White House officials say they first learned of the IRS report in April. But the inspector general did tell the Treasury Department's general counsel in June of last year, prompting Republicans to ask why he didn't share the news with the White House or the public. It wasn't kicked up the chain of command, administration officials say, because that would have been inappropriate. "Here's the cardinal rule: You do not interfere in an independent investigation," White House senior adviser Dan Pfieffer said on CNN this weekend.
So should they have intervened earlier, or at least told the president? "Actually, that would have been just about the worst thing they could have done," New Yorker legal columnist Jeff Toobin wrote. Glenn Fine, who served as the inspector general of the Department of Justice from 2000 to 2011, told Toobin: “The thing you most want to avoid is that the White House, or anyone else, tells the I.G. what to do or contacts individuals who are being questioned in the audit and tries to influence their responses as well."
So by not telling the president, officials ensured that there would be no perception of presidential meddling in the independent investigation. Instead of covering it up, the White House was making sure everything proceeded aboveboard, even if it meant delaying recourse to the improper targeting of Tea Party groups.
Another former Justice Department inspector general wrote an Op-Ed in the Hill stating that Treasury and the IRS "followed standard practice by not sharing [the] findings," and that "it would be unprecedented in my experience for anyone outside the agency to become involved in the customary back and forth between the IG and the agency."

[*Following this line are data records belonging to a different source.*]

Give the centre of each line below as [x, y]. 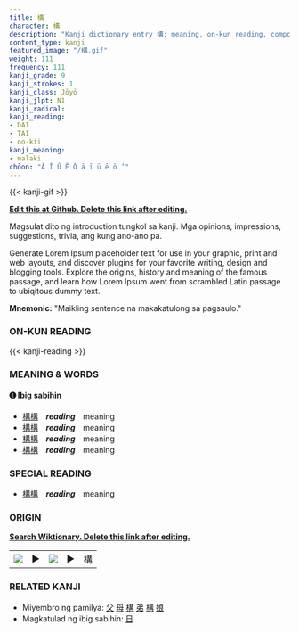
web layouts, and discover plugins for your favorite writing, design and [138, 263]
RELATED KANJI [45, 587]
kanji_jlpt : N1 [37, 100]
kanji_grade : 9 [37, 76]
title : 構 [27, 17]
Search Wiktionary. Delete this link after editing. [100, 537]
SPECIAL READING [50, 473]
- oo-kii [25, 142]
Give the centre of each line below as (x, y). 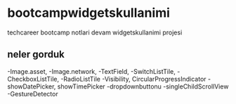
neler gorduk (36, 54)
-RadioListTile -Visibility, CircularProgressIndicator (133, 79)
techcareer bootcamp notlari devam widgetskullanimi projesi (95, 32)
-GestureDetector (33, 93)
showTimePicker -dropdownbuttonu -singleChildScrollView (143, 86)
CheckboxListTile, (33, 79)
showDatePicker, (32, 86)
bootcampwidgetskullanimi (89, 13)
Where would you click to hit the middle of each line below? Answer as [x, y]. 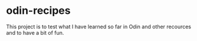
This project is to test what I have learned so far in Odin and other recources [99, 27]
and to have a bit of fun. [35, 32]
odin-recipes [38, 11]
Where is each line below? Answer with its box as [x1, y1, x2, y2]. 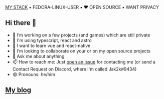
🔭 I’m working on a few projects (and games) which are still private [12, 32, 150, 38]
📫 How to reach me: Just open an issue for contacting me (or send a [12, 58, 155, 64]
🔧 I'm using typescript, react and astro [12, 37, 92, 43]
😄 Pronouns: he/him [12, 71, 55, 77]
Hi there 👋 [5, 18, 37, 27]
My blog [5, 86, 32, 94]
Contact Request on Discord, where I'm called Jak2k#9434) [12, 66, 137, 72]
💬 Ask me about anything [12, 53, 65, 59]
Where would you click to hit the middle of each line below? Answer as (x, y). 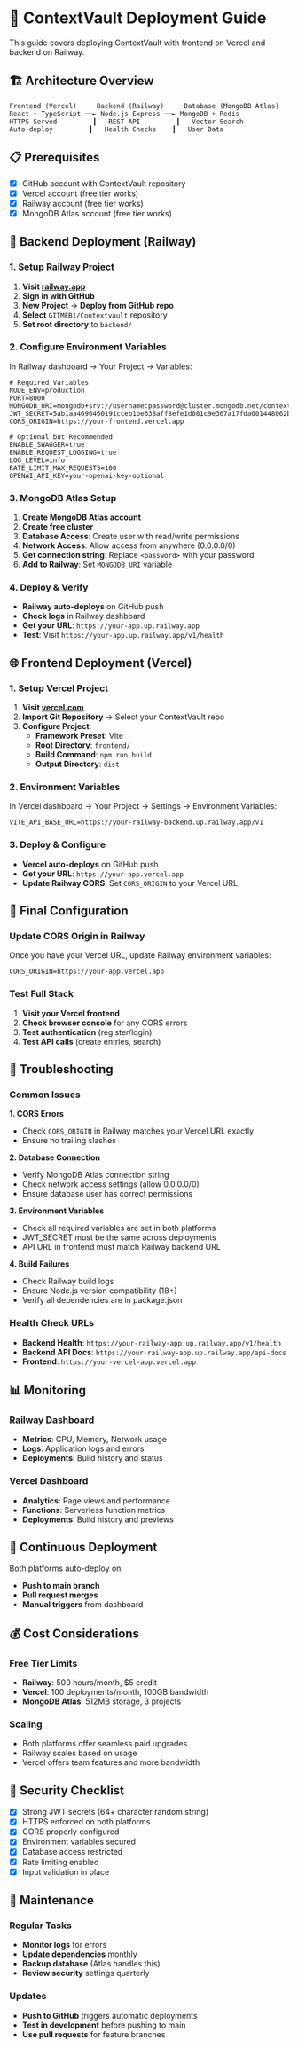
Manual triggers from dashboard (82, 1605)
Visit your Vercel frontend (71, 1013)
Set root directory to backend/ (77, 324)
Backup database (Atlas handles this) (91, 1964)
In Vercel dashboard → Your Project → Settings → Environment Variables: (143, 806)
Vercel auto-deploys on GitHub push (90, 864)
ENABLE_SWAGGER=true (47, 444)
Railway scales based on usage (79, 1753)
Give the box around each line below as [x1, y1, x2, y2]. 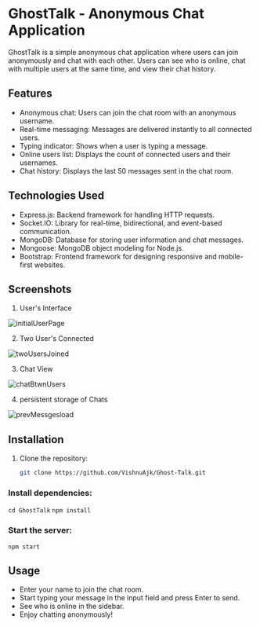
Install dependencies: [8, 487, 92, 498]
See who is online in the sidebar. [19, 602, 125, 611]
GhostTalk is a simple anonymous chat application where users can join [8, 47, 239, 57]
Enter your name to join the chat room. [19, 585, 144, 594]
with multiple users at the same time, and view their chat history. [8, 64, 216, 73]
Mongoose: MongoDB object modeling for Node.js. [19, 243, 184, 252]
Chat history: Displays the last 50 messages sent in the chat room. [19, 166, 233, 175]
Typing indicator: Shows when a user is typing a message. [19, 141, 208, 150]
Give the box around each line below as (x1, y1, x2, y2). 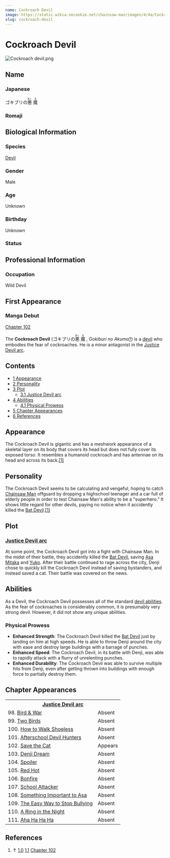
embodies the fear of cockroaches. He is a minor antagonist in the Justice (5, 341, 159, 348)
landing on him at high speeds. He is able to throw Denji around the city (12, 639, 162, 645)
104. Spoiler (8, 758, 37, 766)
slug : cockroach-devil (5, 17, 53, 22)
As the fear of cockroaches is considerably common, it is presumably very (5, 604, 160, 610)
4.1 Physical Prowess (20, 402, 64, 408)
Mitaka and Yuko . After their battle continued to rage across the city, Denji (5, 559, 159, 565)
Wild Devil (5, 282, 26, 288)
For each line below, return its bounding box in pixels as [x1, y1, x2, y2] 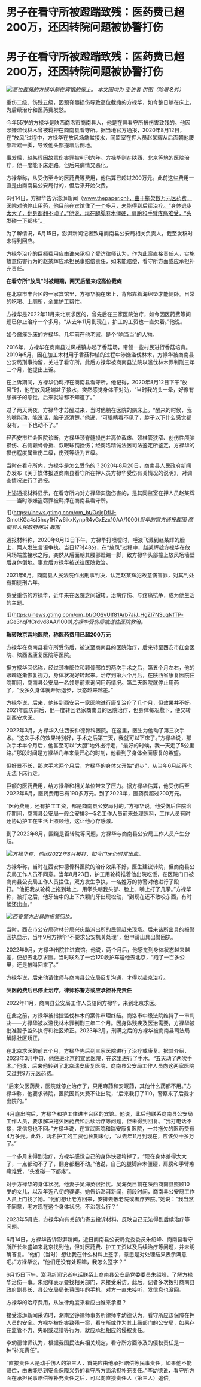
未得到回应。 [6, 237, 38, 244]
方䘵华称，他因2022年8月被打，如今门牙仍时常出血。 [12, 850, 144, 858]
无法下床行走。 [6, 770, 43, 777]
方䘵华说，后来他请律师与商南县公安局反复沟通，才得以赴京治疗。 [6, 974, 169, 981]
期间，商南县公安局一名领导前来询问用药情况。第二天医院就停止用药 [11, 679, 179, 686]
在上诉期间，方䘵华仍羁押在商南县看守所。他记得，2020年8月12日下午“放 [6, 378, 187, 386]
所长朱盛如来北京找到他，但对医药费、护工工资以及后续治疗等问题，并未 [11, 1243, 190, 1250]
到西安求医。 [6, 714, 38, 722]
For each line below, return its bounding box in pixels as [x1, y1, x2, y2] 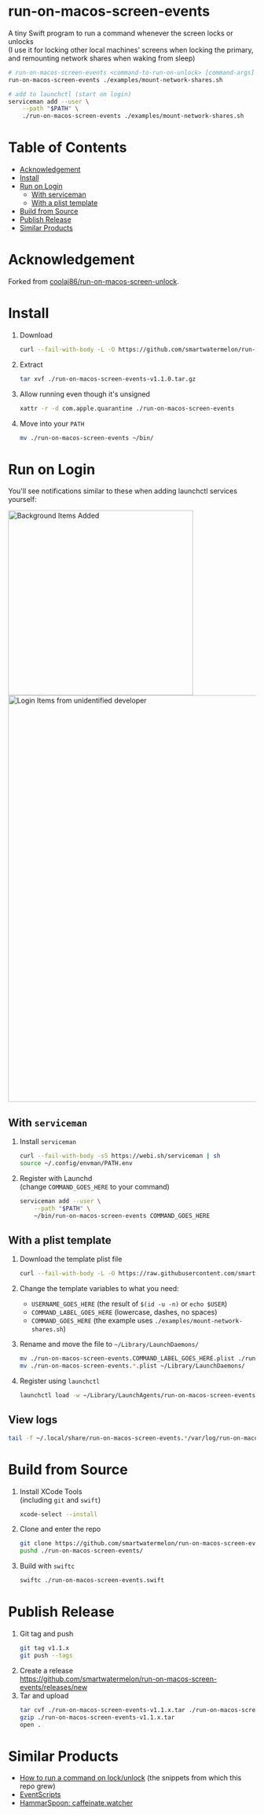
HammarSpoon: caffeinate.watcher [19, 1798, 134, 1808]
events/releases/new [19, 1682, 88, 1691]
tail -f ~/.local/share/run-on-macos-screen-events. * [8, 1434, 189, 1442]
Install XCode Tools [19, 1486, 82, 1496]
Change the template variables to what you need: [19, 1284, 179, 1293]
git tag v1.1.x [19, 1644, 70, 1652]
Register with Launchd [19, 1174, 93, 1182]
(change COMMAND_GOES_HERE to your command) [19, 1182, 170, 1191]
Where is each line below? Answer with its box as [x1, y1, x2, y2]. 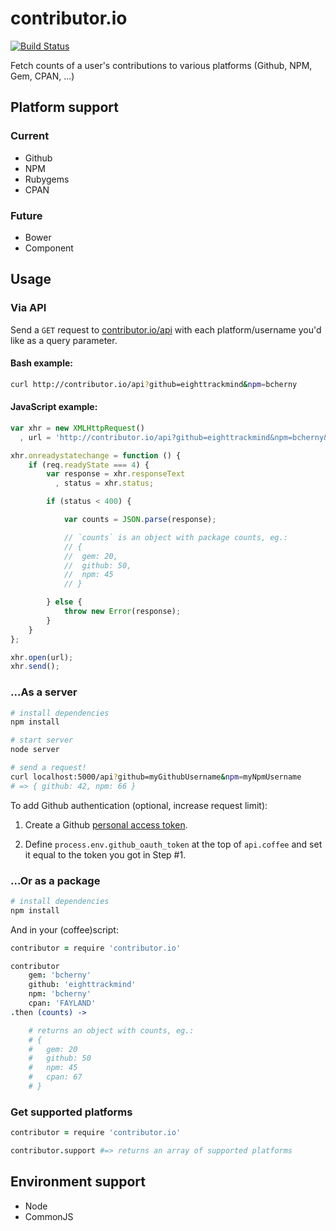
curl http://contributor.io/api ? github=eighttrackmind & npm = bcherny [10, 379, 298, 389]
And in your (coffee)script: [10, 923, 119, 936]
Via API [10, 301, 47, 315]
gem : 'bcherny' [28, 970, 92, 981]
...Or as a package [10, 873, 101, 887]
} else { [46, 597, 83, 607]
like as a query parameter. [10, 334, 118, 346]
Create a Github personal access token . [24, 818, 188, 831]
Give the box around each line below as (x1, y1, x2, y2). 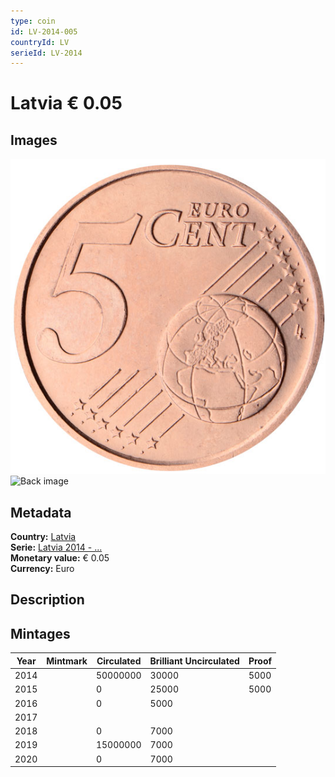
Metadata (10, 504, 72, 521)
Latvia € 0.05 (10, 92, 123, 115)
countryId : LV (10, 37, 70, 47)
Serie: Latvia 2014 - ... (10, 541, 103, 554)
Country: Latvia (10, 531, 77, 543)
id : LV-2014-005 (10, 26, 78, 37)
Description (10, 591, 85, 609)
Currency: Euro (10, 563, 75, 575)

Watchdog groups agree, saying it would have been inappropriate for Treasury's lawyers to tell the White House, and even more so for the White House to do something about it.
And you don't have to take their word for it. As it turns out, Republicans in Congress, including House Oversight Committee Chairman Darrell Issa, knew about the inspector general's report last year, but said nothing publicly at the time. Why not? "You don't accuse the IRS until you've had a nonpartisan, deep look. That's what the IG has done. That's why the IGs in fact exist within government," Issa told Bloomberg News last week.
So some Republicans, like Eric Cantor, are attacking the White House for letting the I.G. investigation run its course while others, like Darrell Issa, are defending their own decisions to let the investigation run its course. One has to wonder if Cantor is really arguing from good faith, or if this just another desperate attempt to find some way to implicate the White House in a mid-level bureaucratic disciplinary action.
And what would happen if the White House did actually take action before the I.G.'s report was complete? It's pretty safe to say the very same people attacking him now would be up in arms about improper political meddling in a independent investigation.